Singlish / Manglish,

1. [Malay-dataset/dumping/singlish](https://github.com/huseinzol05/Malay-Dataset/tree/master/dumping/singlish-text).
2. [Malay-dataset/dumping/singapore-news](https://github.com/huseinzol05/Malay-Dataset/tree/master/dumping/singapore-news).

**This interface not able us to use it to do custom training**.

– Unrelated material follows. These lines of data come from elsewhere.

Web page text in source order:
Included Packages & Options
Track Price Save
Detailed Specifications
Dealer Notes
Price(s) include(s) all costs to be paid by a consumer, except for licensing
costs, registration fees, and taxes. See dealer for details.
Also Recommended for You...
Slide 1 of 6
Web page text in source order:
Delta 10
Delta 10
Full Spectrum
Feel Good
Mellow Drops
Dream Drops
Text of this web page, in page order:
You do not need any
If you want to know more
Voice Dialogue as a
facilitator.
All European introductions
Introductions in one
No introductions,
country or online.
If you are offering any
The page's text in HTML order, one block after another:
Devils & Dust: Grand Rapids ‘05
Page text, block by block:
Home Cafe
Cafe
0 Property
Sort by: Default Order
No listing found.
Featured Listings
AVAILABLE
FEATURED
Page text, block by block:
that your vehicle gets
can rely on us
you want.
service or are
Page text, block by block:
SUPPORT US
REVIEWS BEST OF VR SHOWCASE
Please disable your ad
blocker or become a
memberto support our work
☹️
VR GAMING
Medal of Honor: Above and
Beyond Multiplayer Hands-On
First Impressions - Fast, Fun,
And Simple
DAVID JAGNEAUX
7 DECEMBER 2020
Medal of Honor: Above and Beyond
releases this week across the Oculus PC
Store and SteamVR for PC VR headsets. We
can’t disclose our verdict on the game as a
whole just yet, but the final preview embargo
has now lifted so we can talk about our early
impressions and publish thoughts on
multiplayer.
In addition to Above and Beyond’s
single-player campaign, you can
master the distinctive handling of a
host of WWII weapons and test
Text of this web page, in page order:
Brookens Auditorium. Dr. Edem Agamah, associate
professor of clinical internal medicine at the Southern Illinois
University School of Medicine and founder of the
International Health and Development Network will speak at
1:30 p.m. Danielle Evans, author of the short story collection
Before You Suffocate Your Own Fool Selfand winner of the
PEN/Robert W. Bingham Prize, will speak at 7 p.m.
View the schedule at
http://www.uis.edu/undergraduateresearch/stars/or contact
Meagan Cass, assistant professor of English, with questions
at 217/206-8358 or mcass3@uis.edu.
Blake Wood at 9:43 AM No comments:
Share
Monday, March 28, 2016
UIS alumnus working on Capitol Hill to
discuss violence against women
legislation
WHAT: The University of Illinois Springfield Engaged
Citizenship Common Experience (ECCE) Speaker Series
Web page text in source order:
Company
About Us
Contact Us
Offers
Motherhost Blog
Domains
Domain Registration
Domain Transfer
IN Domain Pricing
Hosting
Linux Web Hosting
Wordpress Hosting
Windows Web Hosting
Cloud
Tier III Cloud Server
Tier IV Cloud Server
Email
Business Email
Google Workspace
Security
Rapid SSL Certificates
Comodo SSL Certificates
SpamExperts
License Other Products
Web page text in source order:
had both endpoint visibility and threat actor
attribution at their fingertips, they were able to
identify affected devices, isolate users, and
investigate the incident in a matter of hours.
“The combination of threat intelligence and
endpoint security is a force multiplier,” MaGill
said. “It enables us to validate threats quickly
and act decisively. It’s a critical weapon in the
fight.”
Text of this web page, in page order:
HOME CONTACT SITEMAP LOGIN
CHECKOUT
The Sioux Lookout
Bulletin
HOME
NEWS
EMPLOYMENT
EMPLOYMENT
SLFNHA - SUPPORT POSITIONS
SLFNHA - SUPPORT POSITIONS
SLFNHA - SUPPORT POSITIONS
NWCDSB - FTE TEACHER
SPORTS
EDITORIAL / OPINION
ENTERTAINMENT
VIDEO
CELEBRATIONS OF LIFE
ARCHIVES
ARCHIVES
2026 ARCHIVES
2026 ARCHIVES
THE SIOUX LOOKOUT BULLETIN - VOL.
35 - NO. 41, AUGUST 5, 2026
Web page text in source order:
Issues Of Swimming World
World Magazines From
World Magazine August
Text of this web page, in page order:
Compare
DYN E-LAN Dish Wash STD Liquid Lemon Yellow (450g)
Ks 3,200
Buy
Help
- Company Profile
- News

If you want to download pretrained model for Transformer-Bahasa and use it for custom transfer-learning, you can download it here, https://github.com/huseinzol05/Malaya/tree/master/pretrained-model/, some notebooks to help you get started.

In [1]:
import os

os.environ['CUDA_VISIBLE_DEVICES'] = ''

In [2]:
%%time
import malaya

CPU times: user 3.1 s, sys: 3.46 s, total: 6.56 s
Wall time: 2.28 s


### list Transformer HuggingFace available

In [3]:
malaya.transformer.available_huggingface()

Unnamed: 0,Size (MB)
mesolitica/roberta-base-bahasa-cased,443.0
mesolitica/roberta-tiny-bahasa-cased,66.1
mesolitica/bert-base-standard-bahasa-cased,443.0
mesolitica/bert-tiny-standard-bahasa-cased,66.1
mesolitica/roberta-base-standard-bahasa-cased,443.0
mesolitica/roberta-tiny-standard-bahasa-cased,66.1
mesolitica/electra-base-generator-bahasa-cased,140.0
mesolitica/electra-small-generator-bahasa-cased,19.3
mesolitica/finetune-mnli-t5-super-tiny-standard-bahasa-cased,50.7
mesolitica/finetune-mnli-t5-tiny-standard-bahasa-cased,139.0


In [4]:
strings = ['Kerajaan galakkan rakyat naik public transport tapi parking kat lrt ada 15. Reserved utk staff rapid je dah berpuluh. Park kereta tepi jalan kang kene saman dgn majlis perbandaran. Kereta pulak senang kene curi. Cctv pun tak ada. Naik grab dah 5-10 ringgit tiap hari. Gampang juga',
           'Alaa Tun lek ahhh npe muka masam cmni kn agong kata usaha kerajaan terdahulu sejak selepas merdeka',
           "Orang ramai cakap nurse kerajaan garang. So i tell u this. Most of our local ppl will treat us as hamba abdi and they don't respect us as a nurse"]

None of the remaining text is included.